PROBLEM STATEMENT => Which of the lines below contain the string "increase"? Pull each one out of the data.

Data records
=== Begin Enclosure ===

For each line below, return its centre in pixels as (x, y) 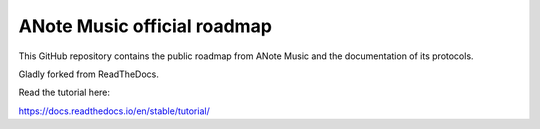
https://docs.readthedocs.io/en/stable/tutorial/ (114, 111)
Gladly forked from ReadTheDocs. (88, 74)
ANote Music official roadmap (145, 26)
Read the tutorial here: (64, 92)
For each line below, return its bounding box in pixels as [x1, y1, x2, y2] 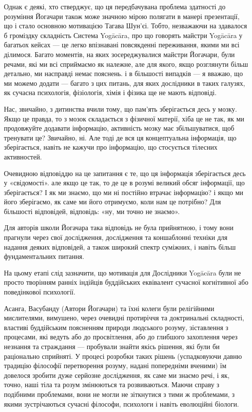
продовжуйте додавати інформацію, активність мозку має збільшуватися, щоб [4, 123, 234, 133]
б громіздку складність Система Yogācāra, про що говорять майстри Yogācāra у [4, 30, 243, 40]
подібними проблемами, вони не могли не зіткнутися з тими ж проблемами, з [4, 389, 235, 399]
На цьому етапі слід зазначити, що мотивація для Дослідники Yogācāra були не [4, 267, 241, 277]
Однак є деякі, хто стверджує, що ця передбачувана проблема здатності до [4, 1, 226, 11]
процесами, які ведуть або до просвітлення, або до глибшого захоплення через [4, 332, 238, 342]
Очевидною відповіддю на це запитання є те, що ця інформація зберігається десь [4, 168, 246, 178]
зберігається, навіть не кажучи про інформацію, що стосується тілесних [4, 142, 217, 152]
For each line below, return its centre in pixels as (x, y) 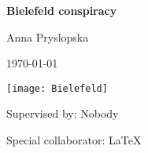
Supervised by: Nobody (63, 113)
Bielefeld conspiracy (62, 10)
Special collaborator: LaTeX (74, 140)
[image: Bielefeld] (57, 88)
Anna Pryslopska (48, 36)
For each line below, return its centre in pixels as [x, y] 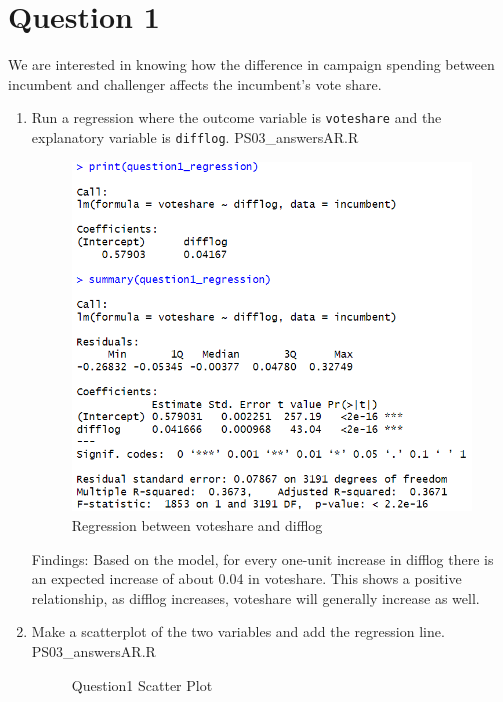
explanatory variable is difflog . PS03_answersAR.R [195, 136]
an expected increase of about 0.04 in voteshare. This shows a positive [246, 578]
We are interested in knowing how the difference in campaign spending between [251, 64]
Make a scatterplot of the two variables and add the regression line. [238, 631]
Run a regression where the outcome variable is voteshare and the [236, 117]
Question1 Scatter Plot [142, 684]
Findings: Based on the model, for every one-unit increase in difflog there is [262, 558]
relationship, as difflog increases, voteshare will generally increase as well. [255, 597]
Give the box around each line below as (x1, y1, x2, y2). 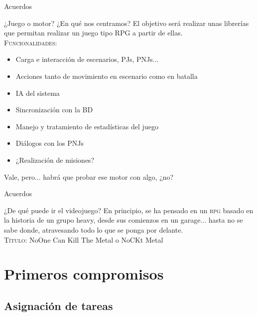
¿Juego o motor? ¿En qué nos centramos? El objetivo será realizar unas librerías (4, 17, 249, 28)
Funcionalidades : (4, 37, 57, 47)
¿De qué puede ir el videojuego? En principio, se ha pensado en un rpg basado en (4, 205, 254, 215)
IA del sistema (15, 87, 60, 98)
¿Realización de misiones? (15, 154, 95, 165)
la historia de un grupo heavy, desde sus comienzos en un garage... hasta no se (4, 215, 243, 225)
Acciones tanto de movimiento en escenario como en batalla (15, 70, 198, 81)
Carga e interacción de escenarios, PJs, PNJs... (15, 54, 159, 64)
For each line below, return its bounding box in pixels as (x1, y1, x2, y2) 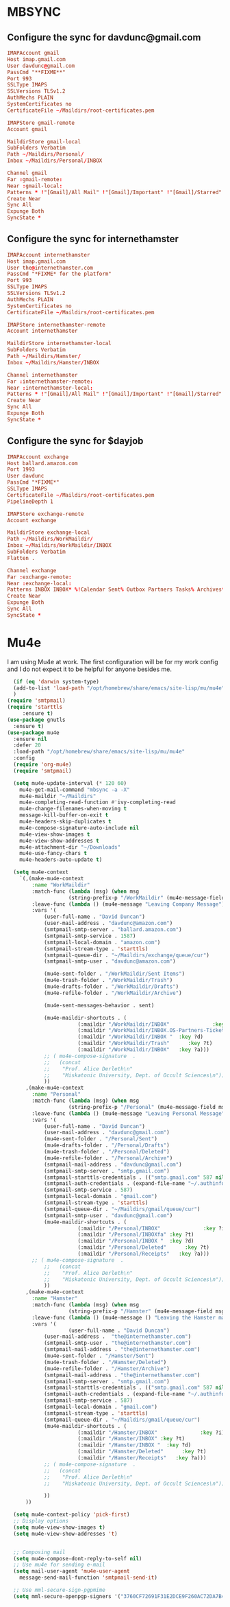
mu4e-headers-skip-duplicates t (19, 818, 112, 825)
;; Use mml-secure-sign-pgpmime (13, 1586, 106, 1594)
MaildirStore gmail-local (7, 138, 81, 145)
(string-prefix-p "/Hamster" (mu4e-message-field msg (68, 1308, 225, 1315)
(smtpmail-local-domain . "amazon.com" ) (43, 939, 161, 946)
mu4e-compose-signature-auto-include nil (19, 824, 139, 831)
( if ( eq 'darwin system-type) (13, 678, 99, 685)
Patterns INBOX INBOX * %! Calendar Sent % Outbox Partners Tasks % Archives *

=== End Enclosure ===

ANSWER TO THE PROBLEM =>
an expected increase of about 0.04 in voteshare. This shows a positive [246, 578]
Findings: Based on the model, for every one-unit increase in difflog there is [262, 558]
relationship, as difflog increases, voteshare will generally increase as well. [255, 597]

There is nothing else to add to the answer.